Just as you expect your singers to be at the rehearsal on time, don’t forget they have other things going on in their lives and running over may cause them frustration and inconvenience. Plan your rehearsal to end on time and cut things out if necessary to do so. Just make a note to yourself so that you can incorporate what you missed into a subsequent rehearsal. Starting and finishing on time is not only courtesy to your singers, it also reflects well on you and your organisation of the rehearsal.

Say thank you

It’s a simple thing but thanking your singers at the end of a rehearsal for their hard work goes along way. Showing your appreciation will make them feel valued and that their work within the choir is appreciated. You may also want to thank anyone who has helped you with the rehearsal admin, and of course your accompanist if you have one.

Have a cool down

Just as you would at the end of a hectic aerobic session, a cool down is a lovely way to finish a rehearsal and helps to relax singers. This only needs to be a couple of minutes. You could sing a slower piece from your repertoire or a gentle round getting quieter and quieter each time.

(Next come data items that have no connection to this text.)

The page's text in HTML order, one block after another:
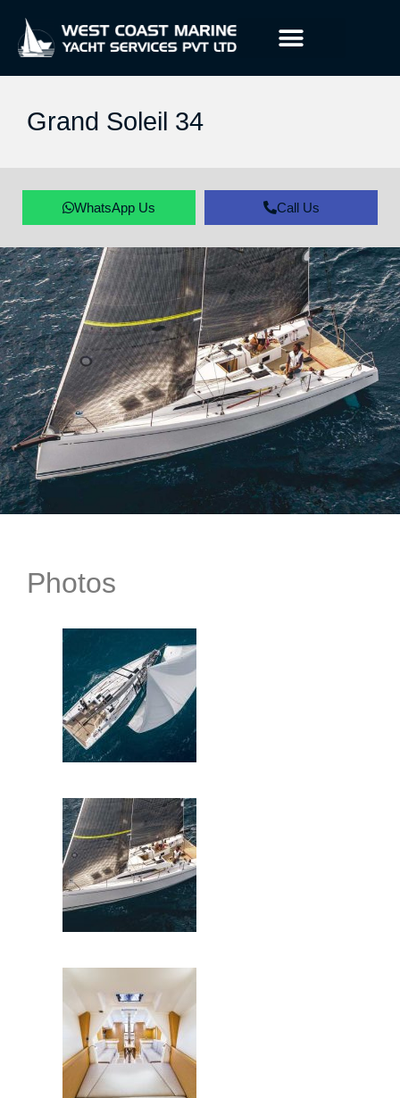
Grand Soleil 34
WhatsApp Us Call Us
Photos
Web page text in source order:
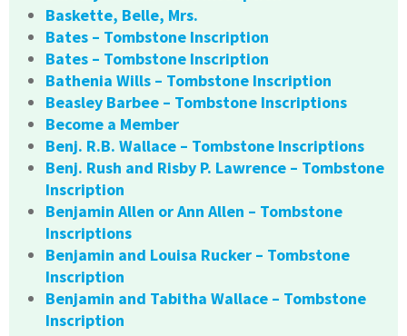
Baskette, Belle, Mrs.
Bates – Tombstone Inscription
Bates – Tombstone Inscription
Bathenia Wills – Tombstone Inscription
Beasley Barbee – Tombstone Inscriptions
Become a Member
Benj. R.B. Wallace – Tombstone Inscriptions
Benj. Rush and Risby P. Lawrence – Tombstone
Inscription
Benjamin Allen or Ann Allen – Tombstone
Inscriptions
Benjamin and Louisa Rucker – Tombstone
Inscription
Benjamin and Tabitha Wallace – Tombstone
Inscription

Comments on 5 great ways to finish a choir rehearsal

  1. Avatar Tina Reibl says:

    I really would like to finish the choir session with a round of applause as we do in our yoga and Pilates sessions but each time I suggested this it got a lukewarm response. Any ideas how to get that going?

    1. Avatar Victoria Hopkins says:

      Hi Tina. I think that’s a great idea. I always finish by thanking our accompanist, who gets an enthusiastic round of applause. Why not try something like, ‘would you show your appreciation for your fellow singers with a round of applause please’.

  2. Avatar Doreen Philip says:

    That is good advice. I learned it the hard way though. I did tough it out and the whole thing was a downer. I now have several pieces that they know very well and sing beautifully and I always use one of them at the end. I am glad to see this as it reminds me to keep it going this way. I also like the idea of a round at the end and bringing the sound down. I ‘ll try that too. Thanks.

    1. Christine Mulgrew Christine Mulgrew says:

      Thanks Doreen, glad to hear the article was helpful. Hope you enjoy the rounds cool down. I always find it relaxes me after a busy rehearsal.

  3. Avatar Corryn says:

    Just getting things ready for my choir after our break! Love this advice ! As always , I’m going to put it into practice!
    Thank you Christine ?

    1. Christine Mulgrew Christine Mulgrew says:

      Thanks Corryn,

      Good luck with your new choir season.

  4. We always cool down and as you say, we use something familiar or something brand new but very well known! It’s fun, leaves them smiling and going through the door on a high.

  5. Avatar Sian says:

    I must admit although I know I shouldn’t keep them learning new rep right to the end- just to “finish this line”- I am guilty of ignoring my own better judgement. But I adore a round more so I love the idea of a round to warn down to zero. We’re working on your Tallis and Cakes and Ale rounds at the moment, ready for Xmas.

    1. Avatar Victoria Hopkins says:

      We’re all guilty of that from time to time Sian. Glad you’re enjoying the rounds.

  6. Avatar Sue says:

    Thanks for tips, really helpful. I record the group when they are just starting a new piece and then when they have mastered it. I then play it back to them so that they can hear how they have improved. Excellent morale booster.

    1. Avatar Victoria Hopkins says:

      That’s a really interesting tip Sue. Thanks.

  7. Avatar Ronaldo Dioneda says:

    Very nice. This is a sort of reminder as we try to build the ensemble around best practices.